The Washington Post
I WAS ADDRESSING a small gathering in a suburban Virginia living room -- a women's group that had invited men to join them. Throughout the evening, one man had been particularly talkative, frequently offering ideas and anecdotes, while his wife sat silently beside him on the couch. Toward the end of the evening, I commented that women frequently complain that their husbands don't talk to them. This man quickly concurred. He gestured toward his wife and said, "She's the talker in our family." The room burst into laughter; the man looked puzzled and hurt. "It's true," he explained. "When I come home from work I have nothing to say. If she didn't keep the conversation going, we'd spend the whole evening in silence." This episode crystallizes the irony that although American men tend to talk more than women in public situations, they often talk less at home. And this pattern is wreaking havoc with marriage. The pattern was observed by political scientist Andrew Hacker in the late '70s. Sociologist Catherine Kohler Riessman reports in her new book "Divorce Talk" that most of the women she interviewed -- but only a few of the men -- gave lack of communication as the reason for their divorces. Given the current divorce rate of nearly 50 percent, that amounts to millions of cases in the United States every year -- a virtual epidemic of failed conversation. In my own research, complaints from women about their husbands most often focused not on tangible inequities such as having given up the chance for a career to accompany a husband to his, or doing far more than their share of daily life-support work like cleaning, cooking, social arrangements and errands.
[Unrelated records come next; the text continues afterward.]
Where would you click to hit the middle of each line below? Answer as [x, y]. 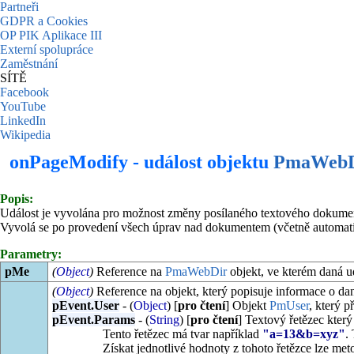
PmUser [289, 305]
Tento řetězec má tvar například [182, 334]
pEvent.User [85, 305]
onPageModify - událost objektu [141, 162]
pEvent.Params [93, 320]
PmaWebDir [196, 271]
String [164, 320]
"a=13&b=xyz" [303, 334]
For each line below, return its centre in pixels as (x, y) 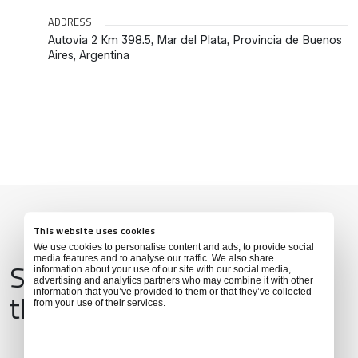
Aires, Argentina (89, 55)
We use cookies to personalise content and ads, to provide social (174, 247)
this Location (88, 308)
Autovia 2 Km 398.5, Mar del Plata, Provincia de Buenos (195, 40)
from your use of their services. (99, 302)
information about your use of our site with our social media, (162, 269)
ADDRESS (70, 21)
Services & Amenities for (159, 276)
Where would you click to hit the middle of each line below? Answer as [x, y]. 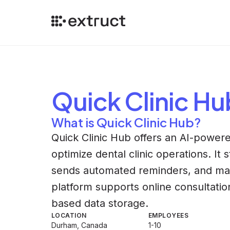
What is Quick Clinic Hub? [126, 122]
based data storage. [100, 203]
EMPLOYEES [169, 215]
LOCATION [69, 215]
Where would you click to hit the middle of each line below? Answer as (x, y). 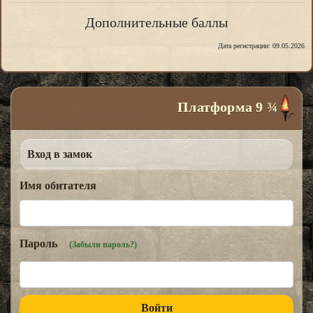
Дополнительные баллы (156, 22)
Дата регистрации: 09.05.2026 (261, 46)
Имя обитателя (58, 186)
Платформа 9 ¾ (229, 107)
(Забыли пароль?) (103, 245)
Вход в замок (60, 154)
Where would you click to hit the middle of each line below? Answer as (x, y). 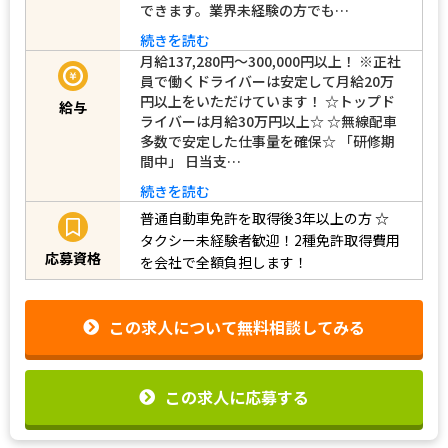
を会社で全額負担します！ (224, 262)
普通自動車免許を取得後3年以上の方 (256, 218)
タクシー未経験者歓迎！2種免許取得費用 (270, 240)
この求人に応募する (237, 396)
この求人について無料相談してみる (237, 327)
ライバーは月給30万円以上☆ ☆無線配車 (268, 120)
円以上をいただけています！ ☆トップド (267, 100)
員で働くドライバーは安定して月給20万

Instead, they focused on communication: "He doesn't listen to me," "He doesn't talk to me." I found, as Hacker observed years before, that most wives want their husbands to be, first and foremost, conversational partners, but few husbands share this expectation of their wives. In short, the image that best represents the current crisis is the stereotypical cartoon scene of a man sitting at the breakfast table with a newspaper held up in front of his face, while a woman glares at the back of it, wanting to talk. Linguistic Battle of the Sexes
How can women and men have such different impressions of communication in marriage? Why the widespread imbalance in their interests and expectations? In the April issue of American Psychologist, Stanford University's Eleanor Maccoby reports the results of her own and others' research showing that children's development is most influenced by the social structure of peer interactions. Boys and girls tend to play with children of their own gender, and their sex-separate groups have different organizational structures and interactive norms. I believe these systematic differences in childhood socialization make talk between women and men like cross-cultural communication, heir to all the attraction and pitfalls of that enticing but difficult enterprise. My research on men's and women's conversations uncovered patterns similar to those described for children's groups. For women, as for girls, intimacy is the fabric of relationships, and talk is the thread from which it is woven. Little girls create and maintain friendships by exchanging secrets; similarly, women regard conversation as the cornerstone of friendship. So a woman expects her husband to be a new and improved version of a best friend. What is important is not the individual subjects that are discussed but the sense of closeness, of a life shared, that emerges when people tell their thoughts, feelings, and impressions. Bonds between boys can be as intense as girls', but they are based less on talking, more on doing things together. Since they don't assume talk is the cement that binds a relationship, men don't know what kind of talk women want, and they don't miss it...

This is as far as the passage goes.